The dollar was on track on Friday for a weekly gain of over 1 percent against a basket of currencies after a chorus of US Federal Reserve officials signalled more interest rate increases than the market had been pricing in. The latest was St. Louis Fed President James Bullard, who said on Thursday that another US interest rate hike "may not be far off" and noted labour market improvement.
"There's not a lot that will come" in terms of data before the US central bank's April 26-27 policy meeting, Bullard told reporters. "I'd like to be confident that inflation expectations are stabilising, and hopefully increasing." This week's hawkish remarks followed the central bank's March meeting last week, in which the Fed halved its rate hike expectations to two from four for this year.
Trading globally was likely to be thin, with many key markets, including Australia, the UK and the United States, closed to observe Good Friday. Some will be closed Monday as well after Sunday's Easter holiday. The dollar index, which tracks the greenback against a basket of six rival currencies, added about 0.2 percent to 96.285. It was poised to rise 1.3 percent for the week, its first such gain this month.

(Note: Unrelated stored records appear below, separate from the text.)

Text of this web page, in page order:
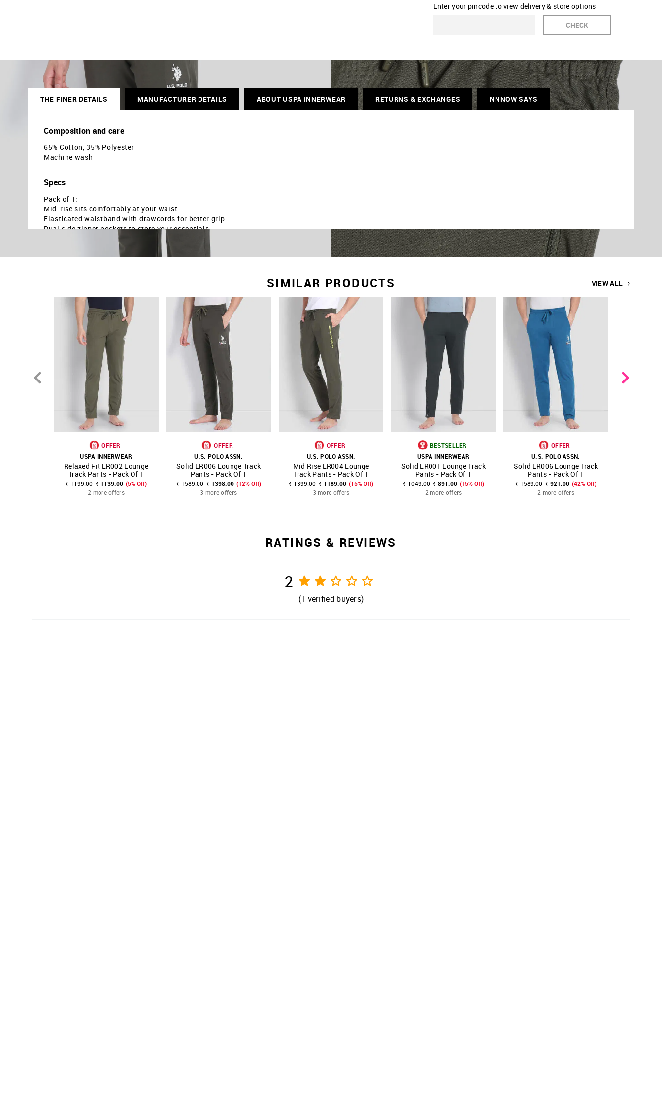
Enter your pincode to view delivery & store options
CHECK
THE FINER DETAILS MANUFACTURER DETAILS ABOUT USPA INNERWEAR RETURNS & EXCHANGES NNNOW SAYS
Composition and care
65% Cotton, 35% Polyester
Machine wash
Specs
Pack of 1:
Mid-rise sits comfortably at your waist
Elasticated waistband with drawcords for better grip
Dual side zipper pockets to store your essentials
Stretch at knee & front panel for ease of movement
Light weight cotton and polyester blend fabric for lounge comfortable
Solid pattern with bold contrast branding on left leg
SIMILAR PRODUCTS VIEW ALL
SHOP NNNOW FAVOURITE
OFFER
USPA INNERWEAR
Relaxed Fit LR002 Lounge
Track Pants - Pack Of 1
₹ 1199.00 ₹ 1139.00 (5% Off)
2 more offers
SHOP NNNOW FAVOURITE
OFFER
U.S. POLO ASSN.
Solid LR006 Lounge Track
Pants - Pack Of 1
₹ 1589.00 ₹ 1398.00 (12% Off)
3 more offers
SHOP NNNOW FAVOURITE
OFFER
U.S. POLO ASSN.
Mid Rise LR004 Lounge
Track Pants - Pack Of 1
₹ 1399.00 ₹ 1189.00 (15% Off)
3 more offers
SHOP NNNOW FAVOURITE
BESTSELLER
USPA INNERWEAR
Solid LR001 Lounge Track
Pants - Pack Of 1
₹ 1049.00 ₹ 891.00 (15% Off)
2 more offers
SHOP NNNOW FAVOURITE
OFFER
U.S. POLO ASSN.
Solid LR006 Lounge Track
Pants - Pack Of 1
₹ 1589.00 ₹ 921.00 (42% Off)
2 more offers
RATINGS & REVIEWS
2
(1 verified buyers)

The dollar edged up 0.1 percent against the yen to 113.04 . It was up 1.3 percent for the week and well above last week's 17-month low of 110.67 yen. "The 114 yen handle will come in view for the dollar if next week's US data show a good pace of job growth, stronger inflation and a bottoming out of manufacturing sector sentiment," said Masafumi Yamamoto, chief FX strategist at Mizuho Securities in Tokyo.
A batch of US indicators are scheduled to be released next week, such as Monday's core personal consumption expenditures price (PCE) index, Thursday's Chicago purchasing management index (PMI) and Friday's non-farm payrolls report. Data earlier on Friday showed that Japan's consumer inflation was flat in the year to February as low energy costs and weak consumption put a lid on price growth, keeping pressure on the Bank of Japan to add more stimulus even after easing policy less than two months ago.
The euro slipped 0.1 percent to $1.1162, below last week's one-month peak of $1.1342. It was on track to lose 0.9 percent in a week marred by attacks on Brussels for which Islamic State claimed responsibility. The attacks added to pressure on sterling and sent it to its weakest trade-weighted basis in two years on fears that British voters would decide at a poll in June to leave the European Union. Sterling was last down 0.3 percent at $1.4113, on track for a 2.5 percent loss on the week.